Um amigo com quem trabalho e a quem prometi enviar, sempre que possível, uma fotografia para ilustrar o texto, surpreendeu-me no início desta semana com uma pergunta:

– O que te acontece primeiro, o texto ou a foto?

– É como calha – respondi prontamente, sem ter a mínima lembrança de ter alguma vez pensado nisso. – Mas é mais fácil encontrar um texto para explicar uma fotografia do que uma fotografia para ilustrar um texto – concluí naquele tom com que decretamos certezas sem as ter.

No jornal onde trabalhei mais de 20 anos, ouvi dizer muitas vezes que não há notícia sem imagem para ilustrar. Nunca concordei. Desde quando é que as palavras precisam de imagens para as ilustrar? Será possível uma imagem representar integralmente o que se escreve? Ou o inverso: as palavras descreverem absolutamente o que se vê? Percebo a intenção e a lógica, não entendo a obrigatoriedade.

Texto e imagem valem por si só. Adoro textos completos na sua incompletude. E fotografias desfocadas ou borradas como uma aguarela.

2.

“A visão vem antes das palavras. A criança olha e vê antes de falar. Mas isto também é verdade num outro sentido. É a visão que estabelece o nosso lugar no mundo circundante. Explicamos o mundo com palavras, mas as palavras nunca podem sobrepor-se ao facto de estarmos rodeados por ele. A relação entre o que vemos e o que conhecemos nunca está estabelecida de uma vez por todas. Todas as noites, vemos o pôr-do-sol. Sabemos que a terra gira à sua volta. No entanto, o conhecimento, a explicação, nunca corresponde completamente à visão. O pintor surrealista Magritte comentou esta lacuna sempre presente entre as palavras e a visão numa pintura intitulada A Chave dos Sonhos”, escreve John Berger em Modos de Ver (1972).
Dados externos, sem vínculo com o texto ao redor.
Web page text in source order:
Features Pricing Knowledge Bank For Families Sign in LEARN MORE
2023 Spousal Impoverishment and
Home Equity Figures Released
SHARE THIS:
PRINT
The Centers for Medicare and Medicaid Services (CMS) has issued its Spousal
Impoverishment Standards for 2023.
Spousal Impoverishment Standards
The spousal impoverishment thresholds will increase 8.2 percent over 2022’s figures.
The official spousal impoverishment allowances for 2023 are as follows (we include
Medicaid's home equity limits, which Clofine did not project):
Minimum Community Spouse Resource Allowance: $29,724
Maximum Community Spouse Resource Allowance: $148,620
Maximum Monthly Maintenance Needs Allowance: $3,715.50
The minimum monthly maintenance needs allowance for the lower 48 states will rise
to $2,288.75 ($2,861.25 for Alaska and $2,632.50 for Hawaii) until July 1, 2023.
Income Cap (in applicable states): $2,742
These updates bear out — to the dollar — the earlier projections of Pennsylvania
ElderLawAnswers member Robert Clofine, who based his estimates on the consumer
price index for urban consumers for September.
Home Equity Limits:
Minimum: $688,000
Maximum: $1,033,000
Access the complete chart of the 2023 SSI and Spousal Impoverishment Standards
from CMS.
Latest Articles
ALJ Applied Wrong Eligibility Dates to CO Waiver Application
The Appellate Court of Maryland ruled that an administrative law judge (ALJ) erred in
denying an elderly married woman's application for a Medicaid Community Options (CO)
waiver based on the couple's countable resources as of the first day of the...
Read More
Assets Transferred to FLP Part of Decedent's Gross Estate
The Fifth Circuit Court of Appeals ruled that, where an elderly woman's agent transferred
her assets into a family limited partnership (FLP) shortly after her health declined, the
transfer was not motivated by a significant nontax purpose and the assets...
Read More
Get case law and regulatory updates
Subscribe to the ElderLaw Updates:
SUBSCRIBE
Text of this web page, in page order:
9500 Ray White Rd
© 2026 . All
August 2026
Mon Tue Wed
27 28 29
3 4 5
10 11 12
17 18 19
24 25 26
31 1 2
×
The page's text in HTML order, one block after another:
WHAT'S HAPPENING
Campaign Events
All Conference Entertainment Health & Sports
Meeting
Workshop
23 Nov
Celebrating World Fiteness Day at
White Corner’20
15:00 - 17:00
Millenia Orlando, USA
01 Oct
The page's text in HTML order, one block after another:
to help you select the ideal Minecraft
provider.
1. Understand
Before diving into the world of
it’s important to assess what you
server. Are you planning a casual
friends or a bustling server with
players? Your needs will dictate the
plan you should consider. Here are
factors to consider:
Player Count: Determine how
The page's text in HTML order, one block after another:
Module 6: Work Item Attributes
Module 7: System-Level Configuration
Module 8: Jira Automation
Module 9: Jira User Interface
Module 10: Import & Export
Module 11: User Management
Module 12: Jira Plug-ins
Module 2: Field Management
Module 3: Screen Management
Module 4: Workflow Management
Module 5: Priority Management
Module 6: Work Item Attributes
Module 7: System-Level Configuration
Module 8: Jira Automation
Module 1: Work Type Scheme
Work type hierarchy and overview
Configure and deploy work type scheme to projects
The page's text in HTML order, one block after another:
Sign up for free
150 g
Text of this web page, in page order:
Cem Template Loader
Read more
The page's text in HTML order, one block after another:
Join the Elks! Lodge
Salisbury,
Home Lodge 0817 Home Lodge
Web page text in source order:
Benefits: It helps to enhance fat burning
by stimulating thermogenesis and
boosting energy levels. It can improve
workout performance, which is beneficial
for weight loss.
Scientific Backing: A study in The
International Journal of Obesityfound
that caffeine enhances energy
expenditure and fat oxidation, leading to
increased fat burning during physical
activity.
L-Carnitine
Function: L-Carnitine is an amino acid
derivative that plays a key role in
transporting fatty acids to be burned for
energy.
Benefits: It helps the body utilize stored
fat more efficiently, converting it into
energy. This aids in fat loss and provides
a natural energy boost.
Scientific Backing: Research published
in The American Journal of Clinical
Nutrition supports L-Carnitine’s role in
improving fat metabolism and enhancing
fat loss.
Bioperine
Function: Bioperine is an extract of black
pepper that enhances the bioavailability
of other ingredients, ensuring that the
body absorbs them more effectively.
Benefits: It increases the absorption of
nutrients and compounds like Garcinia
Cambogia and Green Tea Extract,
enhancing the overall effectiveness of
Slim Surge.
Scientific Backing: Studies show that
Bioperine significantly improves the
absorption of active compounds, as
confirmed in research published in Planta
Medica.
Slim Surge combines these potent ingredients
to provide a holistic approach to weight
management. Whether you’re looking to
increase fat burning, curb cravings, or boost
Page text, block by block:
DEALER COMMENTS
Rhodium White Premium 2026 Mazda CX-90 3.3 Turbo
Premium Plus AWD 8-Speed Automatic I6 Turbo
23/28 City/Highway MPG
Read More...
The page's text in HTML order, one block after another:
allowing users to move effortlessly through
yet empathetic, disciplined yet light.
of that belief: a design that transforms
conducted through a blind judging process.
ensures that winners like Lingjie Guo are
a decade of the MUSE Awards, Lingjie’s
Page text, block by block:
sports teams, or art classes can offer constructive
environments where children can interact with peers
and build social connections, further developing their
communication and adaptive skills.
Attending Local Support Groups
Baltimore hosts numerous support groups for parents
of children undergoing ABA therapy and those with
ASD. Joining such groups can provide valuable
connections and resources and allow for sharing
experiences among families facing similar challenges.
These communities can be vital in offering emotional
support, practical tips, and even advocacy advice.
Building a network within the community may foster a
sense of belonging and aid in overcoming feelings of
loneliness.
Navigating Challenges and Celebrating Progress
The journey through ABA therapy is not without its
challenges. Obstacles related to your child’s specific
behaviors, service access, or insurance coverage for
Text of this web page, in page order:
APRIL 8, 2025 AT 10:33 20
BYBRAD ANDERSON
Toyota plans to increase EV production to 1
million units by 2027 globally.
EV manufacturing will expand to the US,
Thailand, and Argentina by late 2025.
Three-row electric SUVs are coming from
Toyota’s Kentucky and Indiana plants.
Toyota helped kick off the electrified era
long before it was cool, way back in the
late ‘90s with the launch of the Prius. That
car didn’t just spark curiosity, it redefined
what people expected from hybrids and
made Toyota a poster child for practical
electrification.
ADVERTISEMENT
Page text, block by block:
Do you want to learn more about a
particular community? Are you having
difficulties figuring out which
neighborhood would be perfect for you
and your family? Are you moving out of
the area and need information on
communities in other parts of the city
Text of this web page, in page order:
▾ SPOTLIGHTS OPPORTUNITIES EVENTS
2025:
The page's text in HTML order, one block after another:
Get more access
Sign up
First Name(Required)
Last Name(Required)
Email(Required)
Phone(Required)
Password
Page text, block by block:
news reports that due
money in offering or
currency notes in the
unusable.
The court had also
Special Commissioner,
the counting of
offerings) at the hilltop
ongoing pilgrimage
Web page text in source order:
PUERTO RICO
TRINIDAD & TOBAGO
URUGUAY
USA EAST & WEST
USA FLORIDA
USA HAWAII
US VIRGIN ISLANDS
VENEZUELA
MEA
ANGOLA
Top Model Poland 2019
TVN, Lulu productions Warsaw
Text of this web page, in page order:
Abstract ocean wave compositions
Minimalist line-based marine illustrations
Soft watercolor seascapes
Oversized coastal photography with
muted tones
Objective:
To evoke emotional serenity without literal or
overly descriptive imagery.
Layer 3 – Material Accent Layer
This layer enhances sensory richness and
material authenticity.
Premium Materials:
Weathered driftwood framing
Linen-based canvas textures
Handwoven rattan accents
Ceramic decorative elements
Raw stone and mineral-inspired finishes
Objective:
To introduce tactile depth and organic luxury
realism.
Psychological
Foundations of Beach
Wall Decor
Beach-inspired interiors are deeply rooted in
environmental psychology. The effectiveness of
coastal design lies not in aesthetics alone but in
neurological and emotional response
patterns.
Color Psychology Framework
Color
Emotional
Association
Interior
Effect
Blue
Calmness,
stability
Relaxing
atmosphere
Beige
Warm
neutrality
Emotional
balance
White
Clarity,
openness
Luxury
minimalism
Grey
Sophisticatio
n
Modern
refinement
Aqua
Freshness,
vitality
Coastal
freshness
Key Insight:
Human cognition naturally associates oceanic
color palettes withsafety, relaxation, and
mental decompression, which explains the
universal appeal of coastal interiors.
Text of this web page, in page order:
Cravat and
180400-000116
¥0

A Chave dos Sonhos, da autoria de René Magritte (1898-1967), designa um conjunto de pinturas em que o pintor surrealista belga explora, numa abordagem mista imagem-palavra, sobre a mesma tela, a combinação de um objeto e de uma palavra que nada têm a ver um com o outro.

3.

Freguesia de Arroios, quarta-feira, por volta do meio-dia. Caminho pela rua, olhando para todo o lado e para toda a gente à procura de incoerências no cenário. Quase não se vê ninguém, talvez porque está muito frio. No entanto, ao sol está-se muito bem e eu caminho devagar, com calma, sem pensar em nada a não ser no que vejo. Desfrutar da aleatoriedade. Isto, e pelo menos dois litros de água por dia, é das coisas mais benéficas que podemos fazer pela nossa saúde. Assim tenhamos vontade e disciplina para o realizar, que tempo sempre se arranja.

Olho para cima.

(“Queres ver coisas que nunca viste, olha para cima”, recomendou-me numa ocasião um amigo com quem trabalhei muitos anos enquanto apontava para o topo da fachada de um prédio devoluto no Bairro Alto. Pasmei. Fazia aquele caminho todos os dias há mais de dez anos e nunca tinha reparado no pequeno altar com uma santinha.)

Levo a máquina fotográfica pendurada ao pescoço. Temo que o instantâneo se esfume e ligo-a o mais depressa que consigo. Aponto e disparo. Um homem que caminha na minha direção olha para mim com ar desconfiado e ameaça denunciar-me. Sorrio e pergunto-me a quem me denunciaria.

4.

Atente, por favor, o estimado leitor na fotografia que acompanha este texto. Imagino que a sua atenção se dirija imediatamente para a janela, mais exactamente para o tronco de uma pessoa sem cabeça, certo? Será um homem ou uma mulher? Não consigo decidir-me. Podemos ainda especular que não se vê a cabeça do indivíduo porque este tem o queixo colado ao pescoço enquanto olha para um telemóvel. Não condenemos. Podia ser um de nós.

Desvie agora, por favor, a sua atenção para aquilo que circunda a janela, em concreto para o emaranhado de fios. Como enumerá-los? Como podemos ser rigorosos na descrição desta imagem? “Podemos sempre contar os fios”, alguém dirá. Boa sorte. Eu acho que ficaremos sempre aquém do que vemos.

5.

“Um olhar vale mil palavras.” O autor desta frase foi o publicitário Fred R. Barnard, que a utilizou, a 8 de dezembro de 1921, para fazer propaganda à utilização de imagens nos comboios para fins publicitários. A piada: o anúncio não tinha uma única imagem, era só texto.

Uma década mais tarde, Barnard publicou novo anúncio em que se lia: “Uma imagem vale mais do que mil palavras”, frase posteriormente atribuída a Confúcio. Todavia, desta vez, Barnard utilizou a “imagem de um cartaz afixado nos caminhos-de-ferro para explicar como uma mensagem comercial podia ser mais expressiva, chegar mais depressa às pessoas e ser mais fácil de reter na memória caso fosse expressa através de imagens.

O cartaz mostrava um miúdo com uma bolacha e anunciava um fermento químico. Barnard argumentava que nenhum meio de comunicação social poderia fazer uma propaganda tão eficaz da imagem do contentamento do miúdo como o cartaz nos caminhos-de-ferro”, explica Helge Hesse em A História do Século XX em 50 Frases.

Mais à frente, o autor alemão acrescenta: “O poder das imagens viu-se aumentado a partir de meados do século XX graças à televisão. A consequência mais empobrecedora disto é o facto de, em geral, nos meios de comunicação social se ter praticamente deixado de falar de qualquer acontecimento do qual não existam imagens, quanto mais não seja porque as câmaras não tiveram oportunidade de as gravar.”

6.

Imagens indescritíveis.

Palavras que nos levam a lugares impossíveis de ilustrar por imagens.

A liberdade da indefinição. Tão bom.

“Lemos muito mal o mundo, e dizemos, depois, que ele nos engana”, disse Rabindranath Tagore.